▶ [Data extract]:

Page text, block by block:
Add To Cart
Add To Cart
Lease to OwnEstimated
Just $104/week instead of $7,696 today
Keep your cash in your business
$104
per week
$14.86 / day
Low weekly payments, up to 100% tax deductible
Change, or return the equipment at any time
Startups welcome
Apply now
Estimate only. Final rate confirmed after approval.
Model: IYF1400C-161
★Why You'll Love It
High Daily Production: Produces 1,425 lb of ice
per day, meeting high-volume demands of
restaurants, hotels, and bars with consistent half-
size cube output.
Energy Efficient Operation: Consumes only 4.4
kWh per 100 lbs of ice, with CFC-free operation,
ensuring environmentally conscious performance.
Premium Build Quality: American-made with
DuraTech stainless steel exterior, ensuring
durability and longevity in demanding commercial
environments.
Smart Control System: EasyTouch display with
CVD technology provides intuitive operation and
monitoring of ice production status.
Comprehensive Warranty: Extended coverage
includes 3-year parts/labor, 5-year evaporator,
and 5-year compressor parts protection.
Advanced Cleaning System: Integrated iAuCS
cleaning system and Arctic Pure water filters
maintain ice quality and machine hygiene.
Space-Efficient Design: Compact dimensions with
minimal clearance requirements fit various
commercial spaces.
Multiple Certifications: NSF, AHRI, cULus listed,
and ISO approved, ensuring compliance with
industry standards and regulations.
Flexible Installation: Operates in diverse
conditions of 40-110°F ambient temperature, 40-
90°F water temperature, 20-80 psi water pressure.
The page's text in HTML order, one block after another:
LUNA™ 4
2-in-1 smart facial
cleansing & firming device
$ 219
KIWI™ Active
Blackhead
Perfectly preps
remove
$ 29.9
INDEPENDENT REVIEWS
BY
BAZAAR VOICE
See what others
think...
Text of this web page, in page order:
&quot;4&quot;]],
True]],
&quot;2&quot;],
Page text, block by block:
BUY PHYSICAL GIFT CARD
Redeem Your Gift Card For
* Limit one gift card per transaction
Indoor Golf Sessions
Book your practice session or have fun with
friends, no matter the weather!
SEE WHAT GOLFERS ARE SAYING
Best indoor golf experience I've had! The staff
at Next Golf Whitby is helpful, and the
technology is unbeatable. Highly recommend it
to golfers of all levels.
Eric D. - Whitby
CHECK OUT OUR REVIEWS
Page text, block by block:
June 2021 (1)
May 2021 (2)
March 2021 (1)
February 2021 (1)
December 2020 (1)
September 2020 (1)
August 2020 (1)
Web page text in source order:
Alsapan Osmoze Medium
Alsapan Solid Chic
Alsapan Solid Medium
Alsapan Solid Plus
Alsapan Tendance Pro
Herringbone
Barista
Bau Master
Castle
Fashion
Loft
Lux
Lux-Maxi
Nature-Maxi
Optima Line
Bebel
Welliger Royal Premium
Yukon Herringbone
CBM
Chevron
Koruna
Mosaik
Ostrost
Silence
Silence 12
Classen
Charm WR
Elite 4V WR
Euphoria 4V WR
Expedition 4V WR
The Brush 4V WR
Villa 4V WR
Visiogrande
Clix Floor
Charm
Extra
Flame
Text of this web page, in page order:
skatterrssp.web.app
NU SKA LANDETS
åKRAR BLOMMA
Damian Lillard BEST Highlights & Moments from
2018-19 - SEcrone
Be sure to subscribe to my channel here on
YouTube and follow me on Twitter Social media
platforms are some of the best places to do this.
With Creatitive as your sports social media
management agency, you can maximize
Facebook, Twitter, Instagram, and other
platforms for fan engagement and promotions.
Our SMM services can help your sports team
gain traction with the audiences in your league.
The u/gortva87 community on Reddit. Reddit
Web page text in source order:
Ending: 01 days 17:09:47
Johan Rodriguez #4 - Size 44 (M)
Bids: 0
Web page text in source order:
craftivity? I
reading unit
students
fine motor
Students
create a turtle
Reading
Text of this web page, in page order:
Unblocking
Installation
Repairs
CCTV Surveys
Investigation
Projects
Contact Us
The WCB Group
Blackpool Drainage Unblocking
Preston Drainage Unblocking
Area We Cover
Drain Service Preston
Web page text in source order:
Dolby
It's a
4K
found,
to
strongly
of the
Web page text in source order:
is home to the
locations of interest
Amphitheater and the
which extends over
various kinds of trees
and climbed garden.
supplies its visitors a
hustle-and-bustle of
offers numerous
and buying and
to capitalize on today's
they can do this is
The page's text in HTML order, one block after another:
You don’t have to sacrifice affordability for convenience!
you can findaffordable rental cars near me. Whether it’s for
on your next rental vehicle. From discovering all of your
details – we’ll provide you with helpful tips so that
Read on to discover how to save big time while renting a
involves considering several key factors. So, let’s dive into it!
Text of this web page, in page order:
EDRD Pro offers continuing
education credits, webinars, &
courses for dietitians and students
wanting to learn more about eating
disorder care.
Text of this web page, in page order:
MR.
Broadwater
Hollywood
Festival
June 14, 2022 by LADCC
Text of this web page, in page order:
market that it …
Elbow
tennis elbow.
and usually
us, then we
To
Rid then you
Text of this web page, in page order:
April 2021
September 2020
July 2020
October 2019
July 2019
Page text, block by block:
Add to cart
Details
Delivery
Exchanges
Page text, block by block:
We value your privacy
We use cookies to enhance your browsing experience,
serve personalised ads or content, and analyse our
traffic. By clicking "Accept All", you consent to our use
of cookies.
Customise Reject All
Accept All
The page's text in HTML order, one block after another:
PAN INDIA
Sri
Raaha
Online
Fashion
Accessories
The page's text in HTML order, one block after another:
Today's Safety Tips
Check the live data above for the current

▶ [Task to complete]: Copy all the data. Match it exactly.

▶ [Answer to the exercise]:
Page text, block by block:
Add To Cart
Add To Cart
Lease to OwnEstimated
Just $104/week instead of $7,696 today
Keep your cash in your business
$104
per week
$14.86 / day
Low weekly payments, up to 100% tax deductible
Change, or return the equipment at any time
Startups welcome
Apply now
Estimate only. Final rate confirmed after approval.
Model: IYF1400C-161
★Why You'll Love It
High Daily Production: Produces 1,425 lb of ice
per day, meeting high-volume demands of
restaurants, hotels, and bars with consistent half-
size cube output.
Energy Efficient Operation: Consumes only 4.4
kWh per 100 lbs of ice, with CFC-free operation,
ensuring environmentally conscious performance.
Premium Build Quality: American-made with
DuraTech stainless steel exterior, ensuring
durability and longevity in demanding commercial
environments.
Smart Control System: EasyTouch display with
CVD technology provides intuitive operation and
monitoring of ice production status.
Comprehensive Warranty: Extended coverage
includes 3-year parts/labor, 5-year evaporator,
and 5-year compressor parts protection.
Advanced Cleaning System: Integrated iAuCS
cleaning system and Arctic Pure water filters
maintain ice quality and machine hygiene.
Space-Efficient Design: Compact dimensions with
minimal clearance requirements fit various
commercial spaces.
Multiple Certifications: NSF, AHRI, cULus listed,
and ISO approved, ensuring compliance with
industry standards and regulations.
Flexible Installation: Operates in diverse
conditions of 40-110°F ambient temperature, 40-
90°F water temperature, 20-80 psi water pressure.
The page's text in HTML order, one block after another:
LUNA™ 4
2-in-1 smart facial
cleansing & firming device
$ 219
KIWI™ Active
Blackhead
Perfectly preps
remove
$ 29.9
INDEPENDENT REVIEWS
BY
BAZAAR VOICE
See what others
think...
Text of this web page, in page order:
&quot;4&quot;]],
True]],
&quot;2&quot;],
Page text, block by block:
BUY PHYSICAL GIFT CARD
Redeem Your Gift Card For
* Limit one gift card per transaction
Indoor Golf Sessions
Book your practice session or have fun with
friends, no matter the weather!
SEE WHAT GOLFERS ARE SAYING
Best indoor golf experience I've had! The staff
at Next Golf Whitby is helpful, and the
technology is unbeatable. Highly recommend it
to golfers of all levels.
Eric D. - Whitby
CHECK OUT OUR REVIEWS
Page text, block by block:
June 2021 (1)
May 2021 (2)
March 2021 (1)
February 2021 (1)
December 2020 (1)
September 2020 (1)
August 2020 (1)
Web page text in source order:
Alsapan Osmoze Medium
Alsapan Solid Chic
Alsapan Solid Medium
Alsapan Solid Plus
Alsapan Tendance Pro
Herringbone
Barista
Bau Master
Castle
Fashion
Loft
Lux
Lux-Maxi
Nature-Maxi
Optima Line
Bebel
Welliger Royal Premium
Yukon Herringbone
CBM
Chevron
Koruna
Mosaik
Ostrost
Silence
Silence 12
Classen
Charm WR
Elite 4V WR
Euphoria 4V WR
Expedition 4V WR
The Brush 4V WR
Villa 4V WR
Visiogrande
Clix Floor
Charm
Extra
Flame
Text of this web page, in page order:
skatterrssp.web.app
NU SKA LANDETS
åKRAR BLOMMA
Damian Lillard BEST Highlights & Moments from
2018-19 - SEcrone
Be sure to subscribe to my channel here on
YouTube and follow me on Twitter Social media
platforms are some of the best places to do this.
With Creatitive as your sports social media
management agency, you can maximize
Facebook, Twitter, Instagram, and other
platforms for fan engagement and promotions.
Our SMM services can help your sports team
gain traction with the audiences in your league.
The u/gortva87 community on Reddit. Reddit
Web page text in source order:
Ending: 01 days 17:09:47
Johan Rodriguez #4 - Size 44 (M)
Bids: 0
Web page text in source order:
craftivity? I
reading unit
students
fine motor
Students
create a turtle
Reading
Text of this web page, in page order:
Unblocking
Installation
Repairs
CCTV Surveys
Investigation
Projects
Contact Us
The WCB Group
Blackpool Drainage Unblocking
Preston Drainage Unblocking
Area We Cover
Drain Service Preston
Web page text in source order:
Dolby
It's a
4K
found,
to
strongly
of the
Web page text in source order:
is home to the
locations of interest
Amphitheater and the
which extends over
various kinds of trees
and climbed garden.
supplies its visitors a
hustle-and-bustle of
offers numerous
and buying and
to capitalize on today's
they can do this is
The page's text in HTML order, one block after another:
You don’t have to sacrifice affordability for convenience!
you can findaffordable rental cars near me. Whether it’s for
on your next rental vehicle. From discovering all of your
details – we’ll provide you with helpful tips so that
Read on to discover how to save big time while renting a
involves considering several key factors. So, let’s dive into it!
Text of this web page, in page order:
EDRD Pro offers continuing
education credits, webinars, &
courses for dietitians and students
wanting to learn more about eating
disorder care.
Text of this web page, in page order:
MR.
Broadwater
Hollywood
Festival
June 14, 2022 by LADCC
Text of this web page, in page order:
market that it …
Elbow
tennis elbow.
and usually
us, then we
To
Rid then you
Text of this web page, in page order:
April 2021
September 2020
July 2020
October 2019
July 2019
Page text, block by block:
Add to cart
Details
Delivery
Exchanges
Page text, block by block:
We value your privacy
We use cookies to enhance your browsing experience,
serve personalised ads or content, and analyse our
traffic. By clicking "Accept All", you consent to our use
of cookies.
Customise Reject All
Accept All
The page's text in HTML order, one block after another:
PAN INDIA
Sri
Raaha
Online
Fashion
Accessories
The page's text in HTML order, one block after another:
Today's Safety Tips
Check the live data above for the current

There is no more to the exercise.